这冲击波也太厉害了吧,谢绾一边想一边掏出手机,旁边的年轻人看见他的手机,一下子就簇拥上来,探头探脑的看着。谢绾以为他们是想帮忙,也没太在意。他先是想打电话,却发现没信号,接着打开地图,却发现也没有GPS信号,看来是被炸坏了。无奈,谢绾只好向那几个年轻人打听,
“请问这是在哪里?”
“先生,这里是埃尔福特大学”他们回答道,“您没事吧?”
那些年轻人的口音相当古怪,谢绾觉得他们是奥地利人或者瑞士人。
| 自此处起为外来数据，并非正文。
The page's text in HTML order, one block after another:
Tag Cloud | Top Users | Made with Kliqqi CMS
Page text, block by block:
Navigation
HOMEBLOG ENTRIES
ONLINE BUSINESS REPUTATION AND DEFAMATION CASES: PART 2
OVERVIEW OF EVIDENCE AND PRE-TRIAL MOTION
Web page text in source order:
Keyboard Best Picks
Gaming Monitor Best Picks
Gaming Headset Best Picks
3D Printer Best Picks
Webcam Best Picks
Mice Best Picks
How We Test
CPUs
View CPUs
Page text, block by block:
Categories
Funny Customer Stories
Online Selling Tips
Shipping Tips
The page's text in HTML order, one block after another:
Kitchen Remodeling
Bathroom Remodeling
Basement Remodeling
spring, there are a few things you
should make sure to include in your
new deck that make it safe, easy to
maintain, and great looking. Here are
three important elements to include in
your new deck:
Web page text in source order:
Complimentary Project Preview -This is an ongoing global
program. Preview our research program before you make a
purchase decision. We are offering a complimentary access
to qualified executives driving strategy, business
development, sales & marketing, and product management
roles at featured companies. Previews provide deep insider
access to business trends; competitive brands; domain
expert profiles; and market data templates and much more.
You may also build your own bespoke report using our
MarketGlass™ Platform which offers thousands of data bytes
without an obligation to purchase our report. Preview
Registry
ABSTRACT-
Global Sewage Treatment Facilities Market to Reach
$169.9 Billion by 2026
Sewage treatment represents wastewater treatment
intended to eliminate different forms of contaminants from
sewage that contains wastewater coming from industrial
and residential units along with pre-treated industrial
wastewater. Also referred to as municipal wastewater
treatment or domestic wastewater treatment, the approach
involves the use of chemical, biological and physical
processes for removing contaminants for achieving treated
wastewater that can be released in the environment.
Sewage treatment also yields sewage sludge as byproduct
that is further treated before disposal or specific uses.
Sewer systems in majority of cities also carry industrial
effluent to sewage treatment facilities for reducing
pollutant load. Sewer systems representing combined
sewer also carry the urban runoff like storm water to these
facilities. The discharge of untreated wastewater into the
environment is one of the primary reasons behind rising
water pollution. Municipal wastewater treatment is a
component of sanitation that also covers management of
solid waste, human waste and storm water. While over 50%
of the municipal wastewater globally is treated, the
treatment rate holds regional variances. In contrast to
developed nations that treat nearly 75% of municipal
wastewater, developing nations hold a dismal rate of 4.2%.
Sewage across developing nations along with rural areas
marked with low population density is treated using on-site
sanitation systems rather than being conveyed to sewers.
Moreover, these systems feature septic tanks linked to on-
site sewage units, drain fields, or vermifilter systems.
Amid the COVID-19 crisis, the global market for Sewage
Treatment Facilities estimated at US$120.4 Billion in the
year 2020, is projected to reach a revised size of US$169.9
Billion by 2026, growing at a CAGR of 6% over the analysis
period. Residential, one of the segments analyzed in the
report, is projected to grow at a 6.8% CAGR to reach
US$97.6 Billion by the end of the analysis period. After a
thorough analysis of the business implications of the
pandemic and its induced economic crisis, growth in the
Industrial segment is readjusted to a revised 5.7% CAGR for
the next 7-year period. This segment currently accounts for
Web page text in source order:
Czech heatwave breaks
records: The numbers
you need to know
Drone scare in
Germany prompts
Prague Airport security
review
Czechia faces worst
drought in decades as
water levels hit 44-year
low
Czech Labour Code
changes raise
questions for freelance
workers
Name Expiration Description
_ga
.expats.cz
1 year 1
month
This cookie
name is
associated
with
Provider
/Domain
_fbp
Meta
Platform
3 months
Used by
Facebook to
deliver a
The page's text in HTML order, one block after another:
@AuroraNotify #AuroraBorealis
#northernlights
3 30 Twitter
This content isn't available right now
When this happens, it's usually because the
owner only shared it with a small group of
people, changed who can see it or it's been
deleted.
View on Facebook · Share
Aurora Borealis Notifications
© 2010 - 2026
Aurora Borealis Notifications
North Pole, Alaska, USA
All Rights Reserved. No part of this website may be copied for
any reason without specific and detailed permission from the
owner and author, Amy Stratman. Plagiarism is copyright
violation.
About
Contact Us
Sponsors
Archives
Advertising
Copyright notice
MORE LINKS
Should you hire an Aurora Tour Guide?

但他更疑惑另一件事:在埃尔福特大学待了六年,这个地方却完全没印象。于是他只好接着问,
“请问知道不知道机械学院在哪里?”
那下轮到那些年轻人懵了。他们告诉谢绾,他们是埃尔福特大学的学生,正在学习法语和数学,但并不知道机械学院。当得知谢绾是中国人时,他们热情的表示,可以帮忙去学监那里查询一下。学监这种老掉牙的职务现在还有?谢绾有点疑惑。
聊着聊着,谢绾觉得事情不对劲儿了——这些学生并不知道“德意志联邦”这个短语,费力解释了半天,他们才疑惑的告诉谢绾,
“先生,这里是普鲁士……或许您说的是德意志邦联?”
谢绾愣住了,普鲁士?德意志邦联?这两个单词在今天德国口语中很少见,除非是一些特定书籍和历史文献。紧接着他们环顾四周,又低声丢出一个重磅信息
“当然,前两年,拿破仑还是皇帝的时候,这里属于威斯特伐利亚王国。”
拿破仑?!谢绾彻底傻眼了。他看看那帮人的衣服,又想了下他们的口音,还有四周那些老式建筑,以及完全没信号的手机,哆哆嗦嗦地问,
“请……请问……今年是哪一年?”
“1815年,先生。”
“1815年……”谢绾喃喃的用中文重复了这个词,瞬间石化了。穿越这种违背常识的事情也能被自己遇上。他脚一软,一屁股坐在地上。大学生们赶紧扶起他,嗡嗡地说了什么,他一句也没听见。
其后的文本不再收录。